__Assignment__:
Return only the stretch of the material below that begins with the line containing "revocation or the" and ends with the line containing "sealed software, audio", exactly; both of those lines belong to it.

__Data records__:
..............................

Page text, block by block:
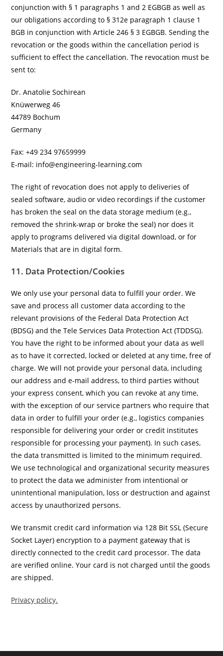
conjunction with § 1 paragraphs 1 and 2 EGBGB as well as
our obligations according to § 312e paragraph 1 clause 1
BGB in conjunction with Article 246 § 3 EGBGB. Sending the
revocation or the goods within the cancellation period is
sufficient to effect the cancellation. The revocation must be
sent to:
Dr. Anatolie Sochirean
Knüwerweg 46
44789 Bochum
Germany
Fax: +49 234 97659999
E-mail: info@engineering-learning.com
The right of revocation does not apply to deliveries of
sealed software, audio or video recordings if the customer
has broken the seal on the data storage medium (e.g.,
removed the shrink-wrap or broke the seal) nor does it
apply to programs delivered via digital download, or for
Materials that are in digital form.
11. Data Protection/Cookies
We only use your personal data to fulfill your order. We
save and process all customer data according to the
relevant provisions of the Federal Data Protection Act
(BDSG) and the Tele Services Data Protection Act (TDDSG).
You have the right to be informed about your data as well
as to have it corrected, locked or deleted at any time, free of
charge. We will not provide your personal data, including
our address and e-mail address, to third parties without
your express consent, which you can revoke at any time,
with the exception of our service partners who require that
data in order to fulfill your order (e.g., logistics companies
responsible for delivering your order or credit institutes
responsible for processing your payment). In such cases,
the data transmitted is limited to the minimum required.
We use technological and organizational security measures
to protect the data we administer from intentional or
unintentional manipulation, loss or destruction and against
access by unauthorized persons.
We transmit credit card information via 128 Bit SSL (Secure
Socket Layer) encryption to a payment gateway that is
directly connected to the credit card processor. The data
are verified online. Your card is not charged until the goods
are shipped.
Privacy policy.

..............................

__The answer__:
revocation or the goods within the cancellation period is
sufficient to effect the cancellation. The revocation must be
sent to:
Dr. Anatolie Sochirean
Knüwerweg 46
44789 Bochum
Germany
Fax: +49 234 97659999
E-mail: info@engineering-learning.com
The right of revocation does not apply to deliveries of
sealed software, audio or video recordings if the customer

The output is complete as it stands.